◆ WHAT THE EXERCISE ASKS ◆
Reproduce every record exactly as it appears, but not the pictures.

◆ TASK INPUT ◆
------------

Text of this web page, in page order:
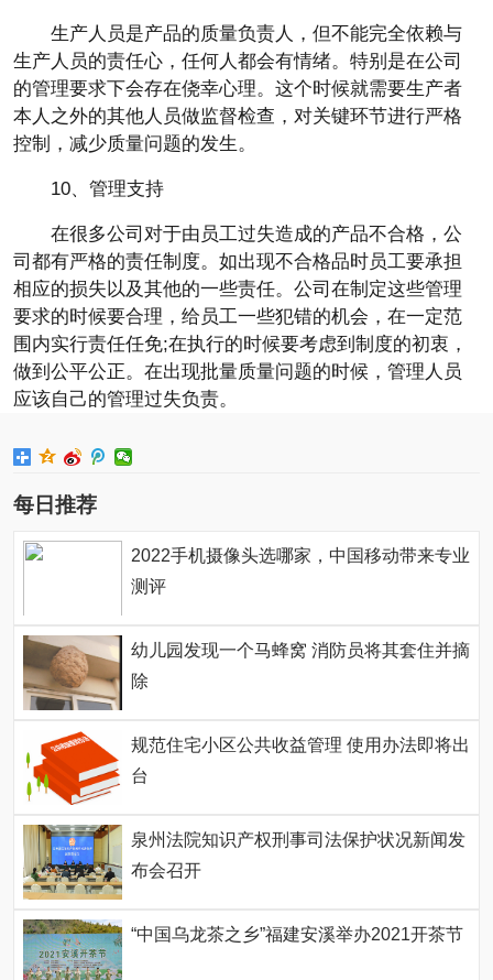
生产人员是产品的质量负责人，但不能完全依赖与
生产人员的责任心，任何人都会有情绪。特别是在公司
的管理要求下会存在侥幸心理。这个时候就需要生产者
本人之外的其他人员做监督检查，对关键环节进行严格
控制，减少质量问题的发生。
10、管理支持
在很多公司对于由员工过失造成的产品不合格，公
司都有严格的责任制度。如出现不合格品时员工要承担
相应的损失以及其他的一些责任。公司在制定这些管理
要求的时候要合理，给员工一些犯错的机会，在一定范
围内实行责任任免;在执行的时候要考虑到制度的初衷，
做到公平公正。在出现批量质量问题的时候，管理人员
应该自己的管理过失负责。
每日推荐
2022手机摄像头选哪家，中国移动带来专业
测评
幼儿园发现一个马蜂窝 消防员将其套住并摘
除
规范住宅小区公共收益管理 使用办法即将出
台
泉州法院知识产权刑事司法保护状况新闻发
布会召开
“中国乌龙茶之乡”福建安溪举办2021开茶节
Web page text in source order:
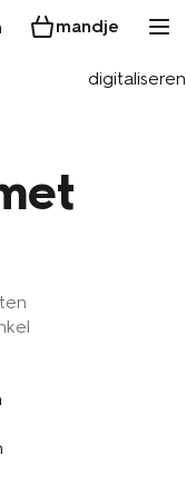
mandje
digitaliseren
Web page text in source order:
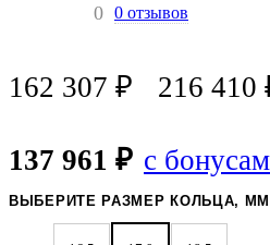
0 0 отзывов
162 307 ₽ 216 410
137 961 ₽ с
ВЫБЕРИТЕ РАЗМЕР КОЛЬЦА, ММ
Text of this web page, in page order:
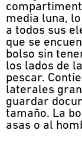
media luna,
a todos sus
que se
bolso sin
los lados de
pescar.
laterales
guardar
tamaño. La
asas o al
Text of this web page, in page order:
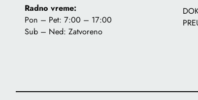
Radno vreme:
Pon – Pet: 7:00 – 17:00
Sub – Ned: Zatvoreno
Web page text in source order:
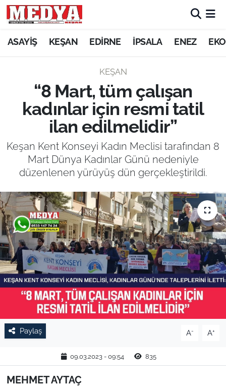
ASAYİŞ KEŞAN EDİRNE İPSALA ENEZ
KEŞAN
“8 Mart, tüm çalışan
kadınlar için resmi tatil
ilan edilmelidir”
Keşan Kent Konseyi Kadın Meclisi tarafından 8
Mart Dünya Kadınlar Günü nedeniyle
düzenlenen yürüyüş dün gerçekleştirildi.
Paylaş A- A+
09.03.2023 - 09:54 835
MEHMET AYTAÇ
KEŞAN
ASAYİŞ
SİYASET
GÜNDEM
EKONOMİ
SAĞLIK
EĞİTİM
TARIM VE HAYVANCILIK
KÜLTÜR SANAT
RESMİ İLAN
SPOR

------------

◆ COMPLETED EXERCISE ◆
Text of this web page, in page order:
生产人员是产品的质量负责人，但不能完全依赖与
生产人员的责任心，任何人都会有情绪。特别是在公司
的管理要求下会存在侥幸心理。这个时候就需要生产者
本人之外的其他人员做监督检查，对关键环节进行严格
控制，减少质量问题的发生。
10、管理支持
在很多公司对于由员工过失造成的产品不合格，公
司都有严格的责任制度。如出现不合格品时员工要承担
相应的损失以及其他的一些责任。公司在制定这些管理
要求的时候要合理，给员工一些犯错的机会，在一定范
围内实行责任任免;在执行的时候要考虑到制度的初衷，
做到公平公正。在出现批量质量问题的时候，管理人员
应该自己的管理过失负责。
每日推荐
2022手机摄像头选哪家，中国移动带来专业
测评
幼儿园发现一个马蜂窝 消防员将其套住并摘
除
规范住宅小区公共收益管理 使用办法即将出
台
泉州法院知识产权刑事司法保护状况新闻发
布会召开
“中国乌龙茶之乡”福建安溪举办2021开茶节
Web page text in source order:
mandje
digitaliseren
Web page text in source order:
0 0 отзывов
162 307 ₽ 216 410
137 961 ₽ с
ВЫБЕРИТЕ РАЗМЕР КОЛЬЦА, ММ
Text of this web page, in page order:
media luna,
a todos sus
que se
bolso sin
los lados de
pescar.
laterales
guardar
tamaño. La
asas o al
Text of this web page, in page order:
Radno vreme:
Pon – Pet: 7:00 – 17:00
Sub – Ned: Zatvoreno
Web page text in source order:
ASAYİŞ KEŞAN EDİRNE İPSALA ENEZ
KEŞAN
“8 Mart, tüm çalışan
kadınlar için resmi tatil
ilan edilmelidir”
Keşan Kent Konseyi Kadın Meclisi tarafından 8
Mart Dünya Kadınlar Günü nedeniyle
düzenlenen yürüyüş dün gerçekleştirildi.
Paylaş A- A+
09.03.2023 - 09:54 835
MEHMET AYTAÇ
KEŞAN
ASAYİŞ
SİYASET
GÜNDEM
EKONOMİ
SAĞLIK
EĞİTİM
TARIM VE HAYVANCILIK
KÜLTÜR SANAT
RESMİ İLAN
SPOR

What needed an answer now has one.